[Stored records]
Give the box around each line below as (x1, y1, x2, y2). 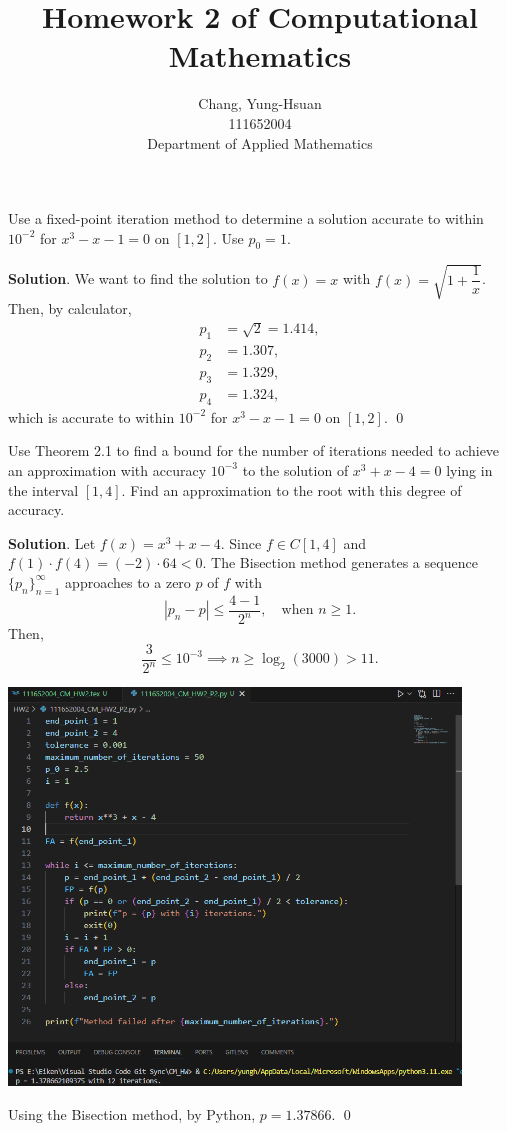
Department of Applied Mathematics (147, 132, 373, 153)
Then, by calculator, (8, 298, 132, 319)
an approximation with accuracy (8, 459, 207, 480)
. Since (220, 532, 262, 553)
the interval (8, 479, 79, 500)
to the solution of (242, 459, 349, 480)
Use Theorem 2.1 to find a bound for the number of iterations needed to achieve (8, 440, 500, 461)
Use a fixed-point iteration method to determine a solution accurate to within (8, 208, 484, 229)
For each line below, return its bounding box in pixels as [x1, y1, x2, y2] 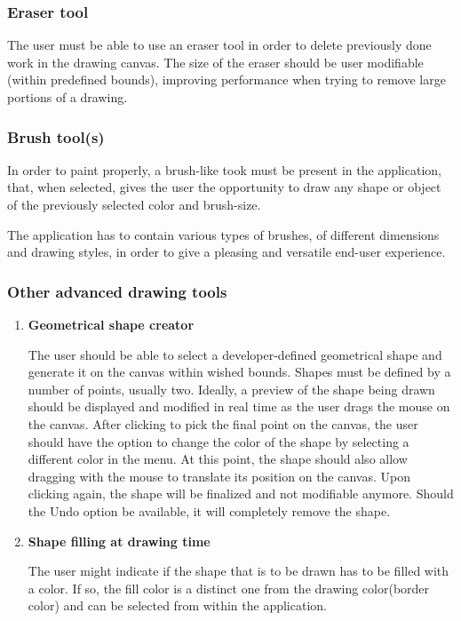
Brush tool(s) [7, 125, 105, 147]
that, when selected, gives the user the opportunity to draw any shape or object [7, 178, 441, 196]
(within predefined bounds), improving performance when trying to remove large [7, 70, 446, 89]
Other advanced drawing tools [7, 280, 227, 302]
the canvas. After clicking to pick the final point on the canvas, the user [28, 414, 418, 433]
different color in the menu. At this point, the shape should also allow [28, 450, 408, 468]
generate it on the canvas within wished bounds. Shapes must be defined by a [28, 362, 451, 381]
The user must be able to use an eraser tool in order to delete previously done [7, 36, 432, 54]
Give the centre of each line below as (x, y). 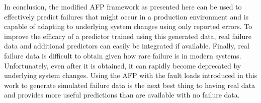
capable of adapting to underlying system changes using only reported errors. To (128, 26)
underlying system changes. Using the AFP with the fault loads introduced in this (131, 75)
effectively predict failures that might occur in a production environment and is (126, 16)
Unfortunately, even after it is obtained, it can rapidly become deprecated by (123, 65)
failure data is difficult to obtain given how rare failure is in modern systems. (123, 55)
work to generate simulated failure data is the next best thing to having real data (129, 85)
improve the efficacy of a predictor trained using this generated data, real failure (128, 36)
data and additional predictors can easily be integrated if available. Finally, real (127, 46)
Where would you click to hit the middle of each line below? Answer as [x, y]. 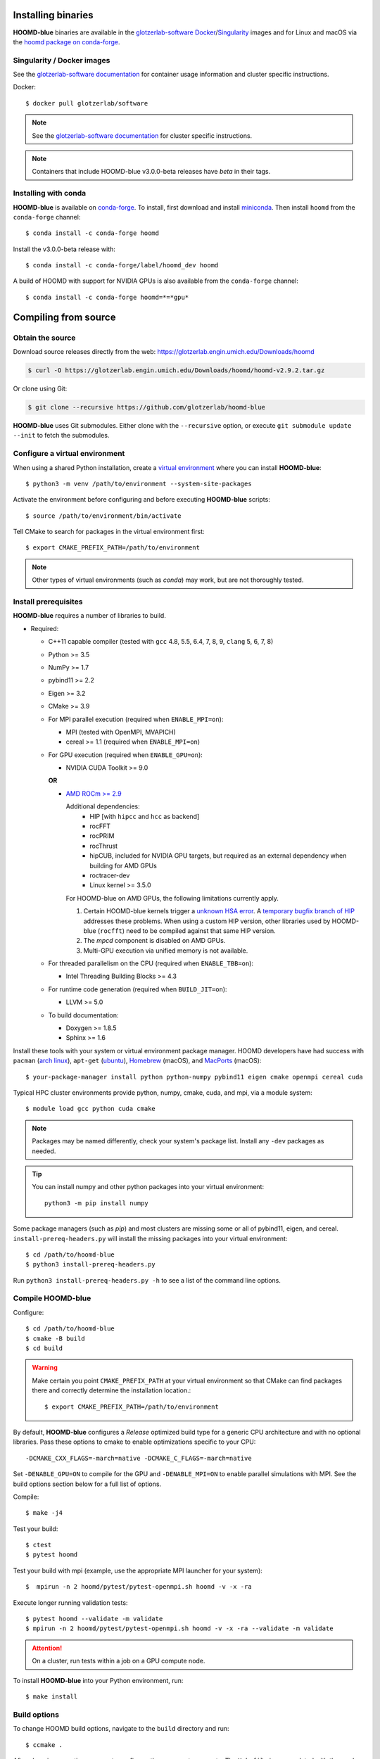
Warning [45, 1368]
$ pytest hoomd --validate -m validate [94, 1619]
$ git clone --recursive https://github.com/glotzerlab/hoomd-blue [147, 407]
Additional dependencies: [103, 806]
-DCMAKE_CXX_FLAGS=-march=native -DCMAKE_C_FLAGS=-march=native [139, 1458]
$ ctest [39, 1545]
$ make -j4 [44, 1513]
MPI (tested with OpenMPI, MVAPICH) [121, 732]
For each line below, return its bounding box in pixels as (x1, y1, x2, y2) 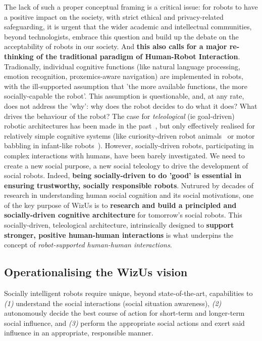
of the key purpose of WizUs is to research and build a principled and (4, 199, 237, 210)
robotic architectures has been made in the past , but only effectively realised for (4, 120, 255, 131)
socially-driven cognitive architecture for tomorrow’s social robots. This (4, 209, 242, 220)
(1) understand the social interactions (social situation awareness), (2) (4, 297, 222, 308)
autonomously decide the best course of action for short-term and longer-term (4, 308, 245, 318)
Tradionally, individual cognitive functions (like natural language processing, (4, 61, 240, 71)
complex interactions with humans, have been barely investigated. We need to (4, 150, 245, 160)
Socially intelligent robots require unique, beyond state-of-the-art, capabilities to (4, 288, 253, 299)
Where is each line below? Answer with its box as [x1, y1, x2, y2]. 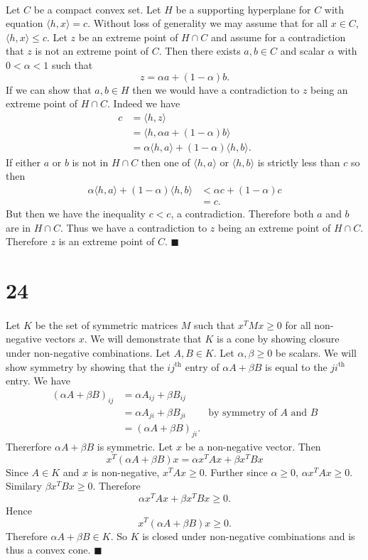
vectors [45, 331, 76, 346]
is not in [72, 154, 109, 169]
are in [6, 220, 31, 235]
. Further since [204, 464, 268, 479]
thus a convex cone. [6, 542, 91, 557]
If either [6, 154, 41, 169]
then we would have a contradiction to [132, 82, 300, 97]
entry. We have [6, 373, 71, 388]
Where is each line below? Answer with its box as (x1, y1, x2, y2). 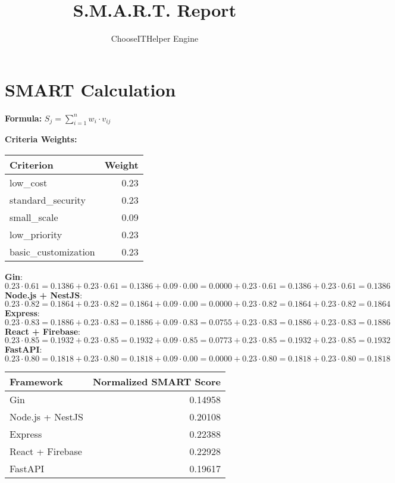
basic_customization (10, 245, 95, 259)
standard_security (10, 193, 86, 207)
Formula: (5, 111, 42, 124)
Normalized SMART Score (92, 375, 221, 389)
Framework (10, 375, 63, 389)
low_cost (10, 176, 48, 190)
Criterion (10, 158, 54, 172)
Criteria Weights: (5, 133, 77, 145)
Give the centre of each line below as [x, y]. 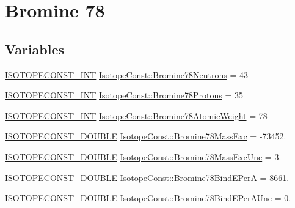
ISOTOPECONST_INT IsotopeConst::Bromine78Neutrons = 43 [126, 74]
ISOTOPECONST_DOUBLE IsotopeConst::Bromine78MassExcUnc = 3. [143, 156]
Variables [35, 49]
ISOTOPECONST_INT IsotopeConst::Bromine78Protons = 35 [124, 95]
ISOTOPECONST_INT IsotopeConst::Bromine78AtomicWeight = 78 [136, 115]
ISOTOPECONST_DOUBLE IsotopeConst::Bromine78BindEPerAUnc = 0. [148, 198]
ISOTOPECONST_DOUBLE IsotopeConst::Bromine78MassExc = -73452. [146, 136]
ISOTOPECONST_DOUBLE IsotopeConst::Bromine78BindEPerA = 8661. [147, 177]
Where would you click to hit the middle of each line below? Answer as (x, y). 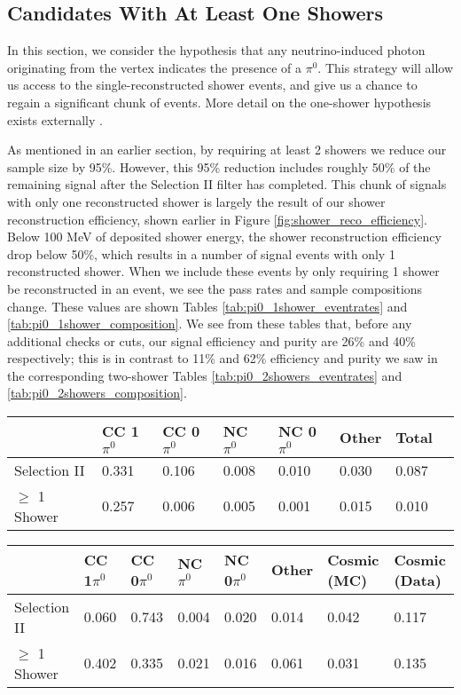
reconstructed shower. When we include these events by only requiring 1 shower (223, 271)
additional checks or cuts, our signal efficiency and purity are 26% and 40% (211, 340)
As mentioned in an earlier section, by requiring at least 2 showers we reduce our (227, 150)
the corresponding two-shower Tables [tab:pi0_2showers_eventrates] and (205, 375)
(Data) (418, 580)
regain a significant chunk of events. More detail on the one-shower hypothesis (219, 102)
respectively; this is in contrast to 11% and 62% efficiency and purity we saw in (223, 358)
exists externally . (55, 119)
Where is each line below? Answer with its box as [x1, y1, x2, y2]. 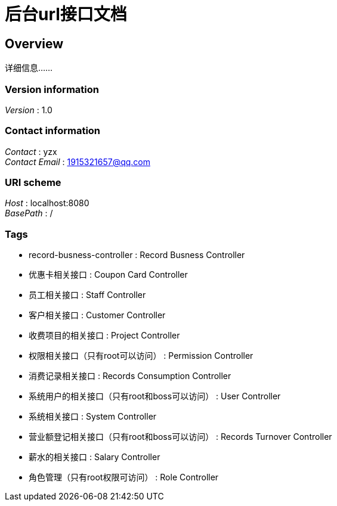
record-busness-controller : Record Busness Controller [29, 250, 245, 260]
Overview [5, 36, 64, 51]
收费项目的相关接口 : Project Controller [29, 330, 180, 341]
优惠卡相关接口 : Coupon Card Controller [29, 269, 188, 280]
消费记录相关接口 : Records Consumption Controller [29, 371, 231, 381]
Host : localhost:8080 [5, 198, 89, 209]
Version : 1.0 [5, 104, 52, 115]
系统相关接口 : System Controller [29, 411, 157, 422]
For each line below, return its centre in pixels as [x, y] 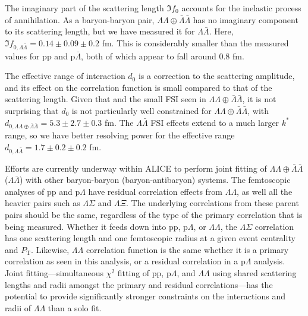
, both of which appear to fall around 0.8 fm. [163, 56]
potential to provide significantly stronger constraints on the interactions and [145, 296]
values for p [26, 56]
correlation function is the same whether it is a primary [187, 249]
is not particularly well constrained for [142, 110]
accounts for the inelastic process [241, 8]
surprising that [32, 110]
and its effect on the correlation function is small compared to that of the [139, 87]
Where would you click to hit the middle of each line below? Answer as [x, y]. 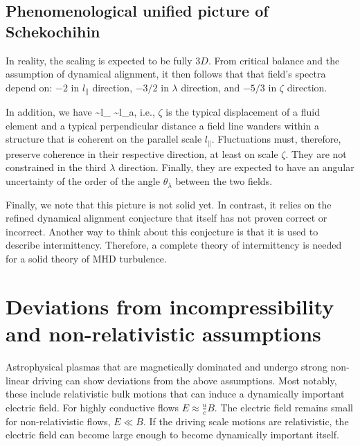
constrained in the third [56, 167]
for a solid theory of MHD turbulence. [86, 259]
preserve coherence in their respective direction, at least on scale [142, 153]
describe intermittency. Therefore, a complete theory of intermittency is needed [174, 245]
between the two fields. [224, 181]
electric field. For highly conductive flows [92, 407]
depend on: [29, 87]
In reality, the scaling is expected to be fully [99, 60]
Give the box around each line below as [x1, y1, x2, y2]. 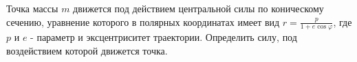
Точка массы [6, 1, 58, 15]
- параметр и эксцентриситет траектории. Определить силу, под [30, 30, 297, 44]
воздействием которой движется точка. [6, 44, 168, 58]
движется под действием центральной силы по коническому [73, 1, 324, 15]
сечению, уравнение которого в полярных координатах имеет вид [6, 14, 280, 29]
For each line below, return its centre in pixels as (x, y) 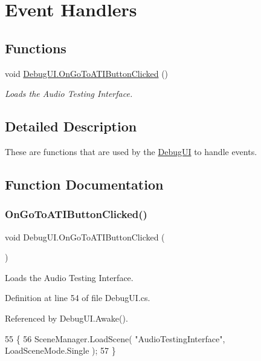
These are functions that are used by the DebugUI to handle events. (131, 151)
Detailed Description (71, 126)
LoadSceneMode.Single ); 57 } (60, 350)
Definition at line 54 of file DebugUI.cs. (78, 298)
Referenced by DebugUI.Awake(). (66, 318)
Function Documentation (84, 184)
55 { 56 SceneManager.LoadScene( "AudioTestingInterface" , (115, 338)
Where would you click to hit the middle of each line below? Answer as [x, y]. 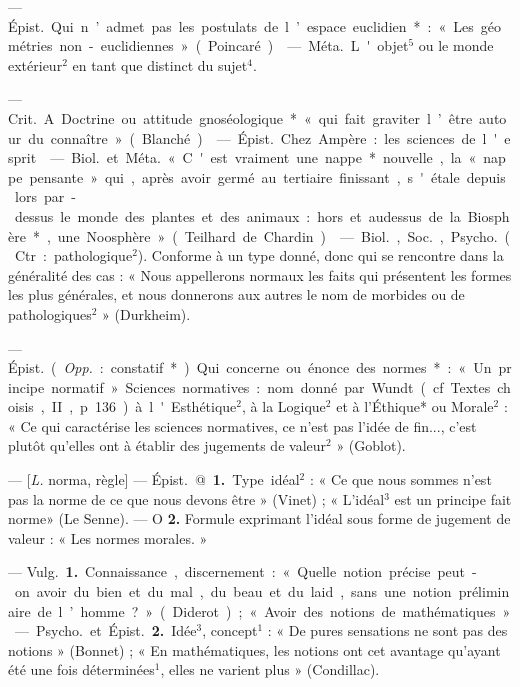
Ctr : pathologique [73, 255]
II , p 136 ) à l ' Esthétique [144, 406]
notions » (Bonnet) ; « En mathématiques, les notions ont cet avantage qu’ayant [254, 649]
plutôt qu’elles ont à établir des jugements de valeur [167, 445]
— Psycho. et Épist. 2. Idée [105, 630]
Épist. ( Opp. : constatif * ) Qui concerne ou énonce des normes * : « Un [250, 367]
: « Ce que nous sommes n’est [400, 479]
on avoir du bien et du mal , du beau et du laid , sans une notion [233, 591]
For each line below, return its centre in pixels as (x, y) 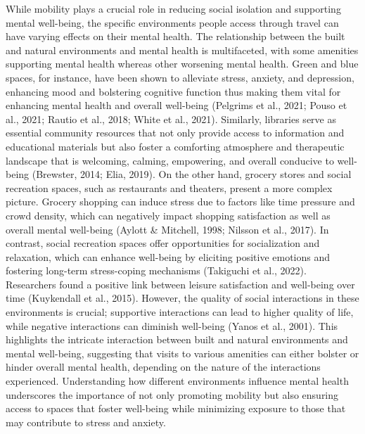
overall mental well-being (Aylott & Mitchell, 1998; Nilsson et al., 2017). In (167, 229)
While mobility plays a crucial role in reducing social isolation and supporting (173, 8)
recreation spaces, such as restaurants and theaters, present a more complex (169, 187)
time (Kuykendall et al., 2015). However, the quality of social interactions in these (182, 298)
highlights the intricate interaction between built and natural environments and (177, 339)
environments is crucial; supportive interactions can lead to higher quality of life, (180, 312)
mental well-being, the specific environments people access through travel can (172, 22)
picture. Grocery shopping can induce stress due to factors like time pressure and (180, 202)
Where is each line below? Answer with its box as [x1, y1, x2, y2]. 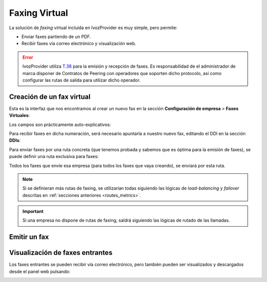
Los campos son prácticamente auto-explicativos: [9, 121, 111, 127]
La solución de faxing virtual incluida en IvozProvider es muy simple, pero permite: [9, 25, 178, 31]
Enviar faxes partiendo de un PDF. [21, 34, 91, 40]
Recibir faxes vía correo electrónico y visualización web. [21, 40, 136, 46]
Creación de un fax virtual [9, 92, 91, 101]
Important [22, 208, 44, 214]
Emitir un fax [9, 233, 49, 242]
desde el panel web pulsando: [9, 268, 71, 274]
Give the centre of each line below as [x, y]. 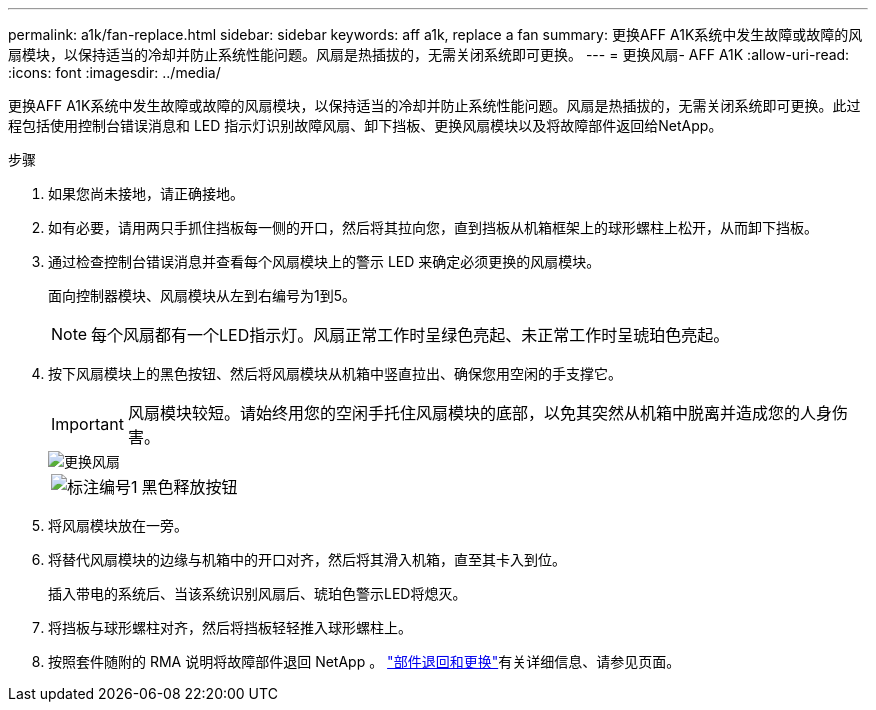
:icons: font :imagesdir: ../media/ [114, 72]
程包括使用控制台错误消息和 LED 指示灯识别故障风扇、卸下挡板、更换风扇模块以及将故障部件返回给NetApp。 [365, 125]
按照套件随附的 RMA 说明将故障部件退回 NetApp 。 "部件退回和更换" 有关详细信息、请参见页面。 [364, 661]
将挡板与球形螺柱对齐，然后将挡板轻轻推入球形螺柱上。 [230, 627]
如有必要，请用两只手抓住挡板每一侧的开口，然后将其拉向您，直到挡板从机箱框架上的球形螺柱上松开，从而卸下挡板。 [433, 227]
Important [87, 424]
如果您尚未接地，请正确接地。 [146, 193]
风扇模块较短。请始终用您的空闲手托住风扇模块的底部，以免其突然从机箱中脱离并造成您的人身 [479, 413]
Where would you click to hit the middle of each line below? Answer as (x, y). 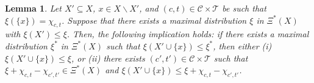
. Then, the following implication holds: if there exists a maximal (188, 34)
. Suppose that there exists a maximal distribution (154, 20)
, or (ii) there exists (108, 58)
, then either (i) (242, 45)
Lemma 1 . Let (33, 8)
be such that (244, 8)

TASK ITEM:
Pictures are to be left out, and the lines from the beginning of the records through the line with "The user must" are to be printed exactly, with nothing added.

THE ANSWER:
Give the box around each line below as (x1, y1, x2, y2). 
Department of Applied Mathematics (147, 132, 373, 153)
Then, by calculator, (8, 298, 132, 319)
an approximation with accuracy (8, 459, 207, 480)
. Since (220, 532, 262, 553)
the interval (8, 479, 79, 500)
to the solution of (242, 459, 349, 480)
Use Theorem 2.1 to find a bound for the number of iterations needed to achieve (8, 440, 500, 461)
Use a fixed-point iteration method to determine a solution accurate to within (8, 208, 484, 229)
For each line below, return its bounding box in pixels as [x1, y1, x2, y2] 
Brush tool(s) [7, 125, 105, 147]
that, when selected, gives the user the opportunity to draw any shape or object [7, 178, 441, 196]
(within predefined bounds), improving performance when trying to remove large [7, 70, 446, 89]
Other advanced drawing tools [7, 280, 227, 302]
the canvas. After clicking to pick the final point on the canvas, the user [28, 414, 418, 433]
different color in the menu. At this point, the shape should also allow [28, 450, 408, 468]
generate it on the canvas within wished bounds. Shapes must be defined by a [28, 362, 451, 381]
The user must be able to use an eraser tool in order to delete previously done [7, 36, 432, 54]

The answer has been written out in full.